At the Congress of Vienna in 1815 Britain helped found the Concert of Europe, to resolve the continent’s future conflicts peacefully. But it soon lost interest, to concentrate on trade with our old friend “the rest of the world” – or rather, the empire. It re-engaged for the Crimean war but disengaged to leave Bismarck his supremacy. Lord Salisbury declared a European policy to be one of “splendid isolation … drifting lazily downstream, occasionally putting out a boat-hook to avoid collision”.
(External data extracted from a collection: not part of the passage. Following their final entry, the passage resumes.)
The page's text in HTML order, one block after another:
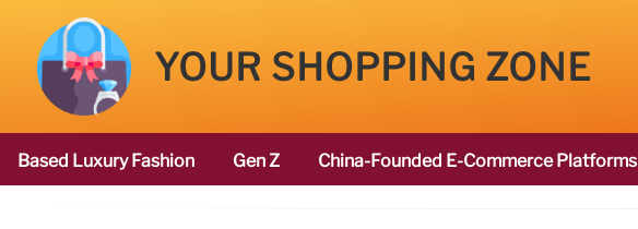
YOUR SHOPPING ZONE
Based Luxury Fashion Gen Z China-Founded E-Commerce Platforms
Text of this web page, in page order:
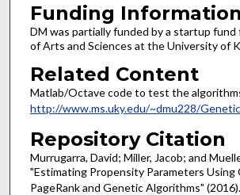
Funding Information
DM was partially funded by a startup
of Arts and Sciences at the University of
Related Content
Matlab/Octave code to test the
http://www.ms.uky.edu/~dmu228/
Repository Citation
Murrugarra, David; Miller, Jacob; and
"Estimating Propensity Parameters Using
PageRank and Genetic Algorithms" (2016).
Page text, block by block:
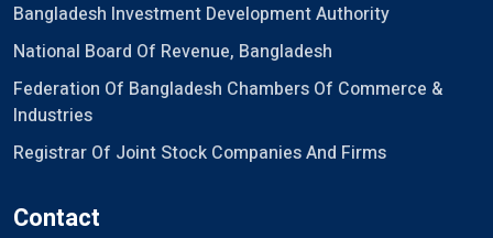
Bangladesh Investment Development Authority
National Board Of Revenue, Bangladesh
Federation Of Bangladesh Chambers Of Commerce &
Industries
Registrar Of Joint Stock Companies And Firms
Contact
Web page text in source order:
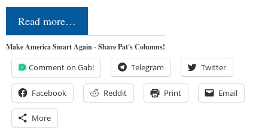
Read more…
Make America Smart Again - Share Pat's Columns!
Comment on Gab! Telegram Twitter
Facebook Reddit Print Email
More
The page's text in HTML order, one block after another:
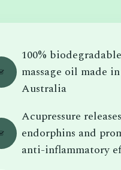
100% biodegradable
massage oil made in
Australia
Acupressure releases
endorphins and
anti-inflammatory
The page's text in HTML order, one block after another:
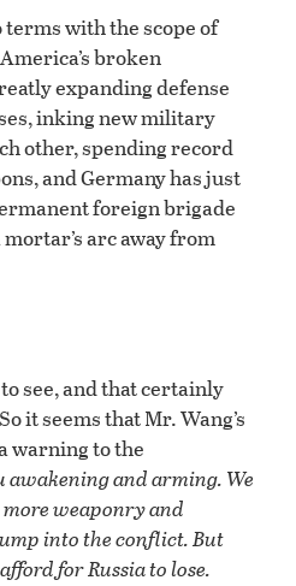
with the scope of
broken
expanding defense
inking new military
other, spending record
and Germany has just
foreign brigade
arc away from
see, and that certainly
it seems that Mr. Wang’s
warning to the
awakening and arming. We
weaponry and
into the conflict. But
for Russia to lose.
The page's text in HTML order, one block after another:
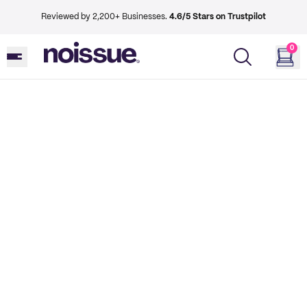
Reviewed by 2,200+ Businesses. 4.6/5 Stars on Trustpilot
0
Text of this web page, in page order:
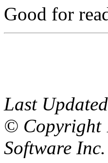
Good for
Last
© Copyright
Software Inc.
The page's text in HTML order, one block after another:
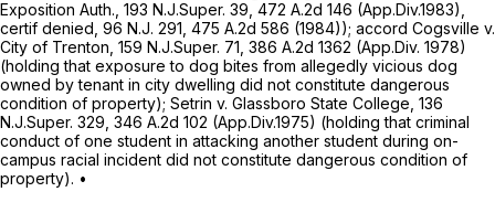
Exposition Auth., 193 N.J.Super. 39, 472 A.2d 146 (App.Div.1983),
certif denied, 96 N.J. 291, 475 A.2d 586 (1984)); accord Cogsville v.
City of Trenton, 159 N.J.Super. 71, 386 A.2d 1362 (App.Div. 1978)
(holding that exposure to dog bites from allegedly vicious dog
owned by tenant in city dwelling did not constitute dangerous
condition of property); Setrin v. Glassboro State College, 136
N.J.Super. 329, 346 A.2d 102 (App.Div.1975) (hоlding that criminal
conduct of one student in attacking another student during on-
campus racial incident did not constitute dangerous condition of
property). •
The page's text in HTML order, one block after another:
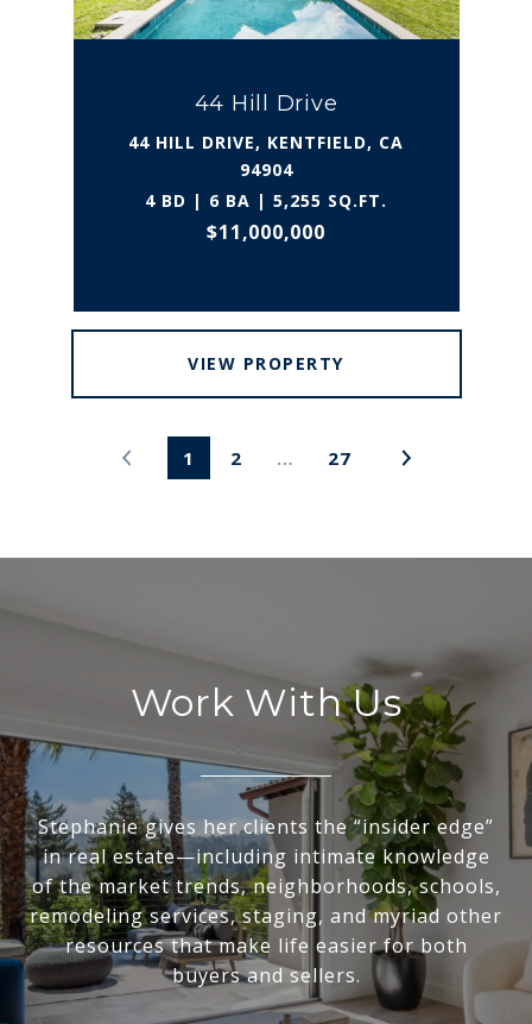
44 Hill Drive
44 HILL DRIVE, KENTFIELD, CA
94904
4 BD | 6 BA | 5,255 SQ.FT.
$11,000,000
VIEW PROPERTY
1 2 … 27
Work With Us
Stephanie gives her clients the “insider edge”
in real estate—including intimate knowledge
of the market trends, neighborhoods, schools,
remodeling services, staging, and myriad other
resources that make life easier for both
buyers and sellers.
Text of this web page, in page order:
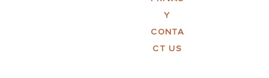
Y
CONTA
CT US
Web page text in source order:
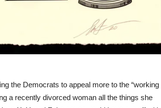
the Democrats to appeal more to the “working
a recently divorced woman all the things she
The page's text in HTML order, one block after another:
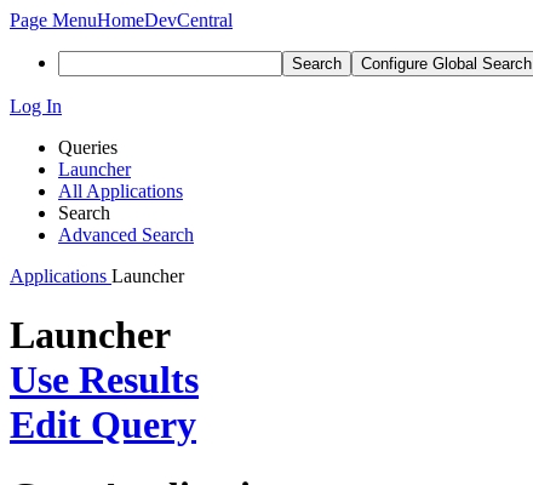
Page MenuHomeDevCentral
Search Configure Global Search
Log In
Queries
Launcher
All Applications
Search
Advanced Search
Applications Launcher
Launcher
Use Results
Edit Query
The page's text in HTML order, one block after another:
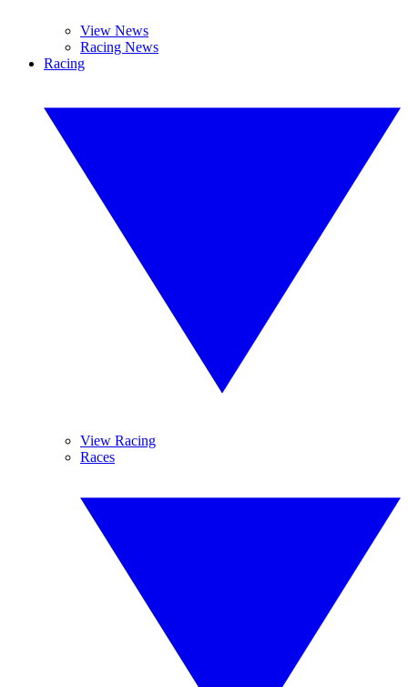
View News
Racing News
Racing
View Racing
Races
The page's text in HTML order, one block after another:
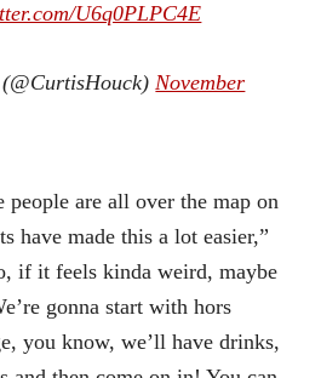
U6q0PLPC4E
November
people are all over the map on
have made this a lot easier,”
if it feels kinda weird, maybe
gonna start with hors
you know, we’ll have drinks,
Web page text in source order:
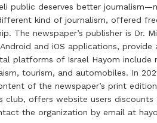
public deserves better
kind of journalism, offered
The newspaper’s publisher is
and iOS applications,
platforms of Israel Hayom
tourism, and automobiles. In
of the newspaper’s print
club, offers website users
the organization by email at
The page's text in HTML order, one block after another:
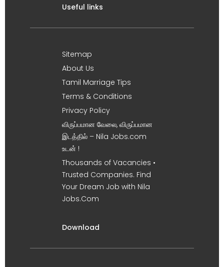
Useful links
Sitemap
About Us
Tamil Marriage Tips
Terms & Conditions
Privacy Policy
விருப்பமான வேலை, விருப்பமான
இடத்தில் – Nila Jobs.com
உடன் !
Thousands of Vacancies •
Trusted Companies. Find
Your Dream Job with Nila
Jobs.Com
Download
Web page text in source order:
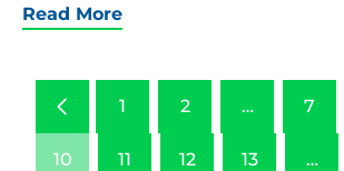
Read More
Previous
1 2 … 7
10 11 12 13 …
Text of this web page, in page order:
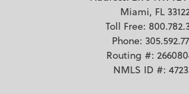
Miami, FL
Toll Free:
Phone:
Routing #:
NMLS ID #:
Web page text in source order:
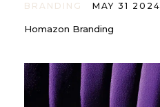
BRANDING MAY 31 2024
Homazon Branding
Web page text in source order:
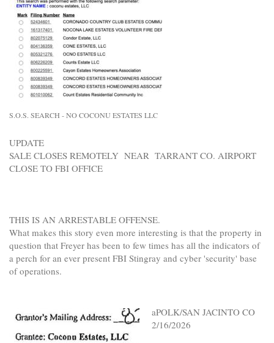
S.O.S. SEARCH - NO COCONU ESTATES LLC
UPDATE
SALE CLOSES REMOTELY NEAR TARRANT CO. AIRPORT
CLOSE TO FBI OFFICE
THIS IS AN ARRESTABLE OFFENSE.
What makes this story even more interesting is that the property in
question that Freyer has been to few times has all the indicators of
a perch for an ever present FBI Stingray and cyber 'security' base
of operations.
aPOLK/SAN JACINTO CO
2/16/2026
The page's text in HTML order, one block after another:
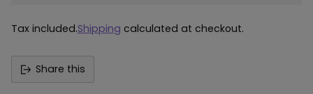
Tax included.Shipping calculated at checkout.
Share this
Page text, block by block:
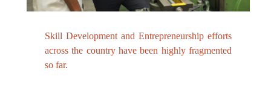
Skill Development and Entrepreneurship efforts
across the country have been highly fragmented
so far.
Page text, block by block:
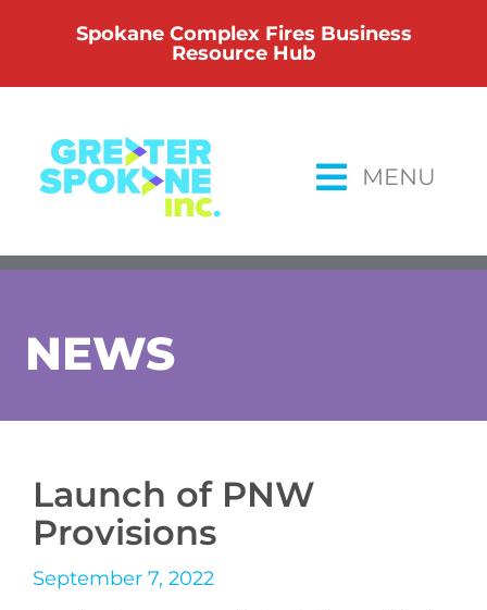
Spokane Complex Fires Business
Resource Hub
MENU
NEWS
Launch of PNW
Provisions
September 7, 2022
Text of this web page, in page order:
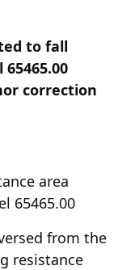
to fall
correction
area
65465.00
from the
resistance
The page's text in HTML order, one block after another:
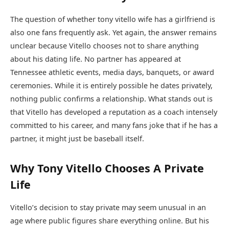
The question of whether tony vitello wife has a girlfriend is
also one fans frequently ask. Yet again, the answer remains
unclear because Vitello chooses not to share anything
about his dating life. No partner has appeared at
Tennessee athletic events, media days, banquets, or award
ceremonies. While it is entirely possible he dates privately,
nothing public confirms a relationship. What stands out is
that Vitello has developed a reputation as a coach intensely
committed to his career, and many fans joke that if he has a
partner, it might just be baseball itself.
Why Tony Vitello Chooses A Private
Life
Vitello’s decision to stay private may seem unusual in an
age where public figures share everything online. But his
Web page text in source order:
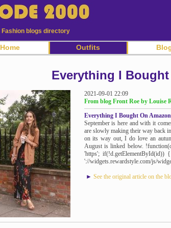
Fashion blogs directory
Home Outfits
Everything I
2021-09-01 22:09
From blog Front Roe by Louise
Everything I Bought On
September is here and with it
are slowly making their way back
on its way out, I do love an
August is linked below.
'https';
'://widgets.rewardstyle.com/js/
► See the original article on the
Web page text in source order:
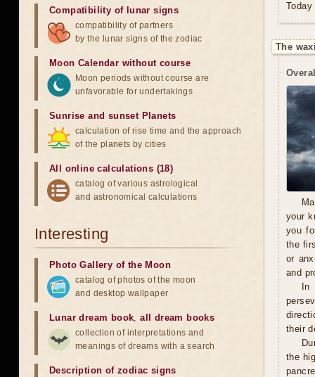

In the 20th century isolation met its nemesis: Britain was drawn into a great war it should have helped avoid. It then appeased France’s desire for revenge against Germany, and appeased its inevitable outcome, the rise of Hitler. When Baldwin in 1934 promised “freedom from adventures and commitments abroad, and no rearmament”, it was the climax of the age of leave. The outcome was a second world war. ...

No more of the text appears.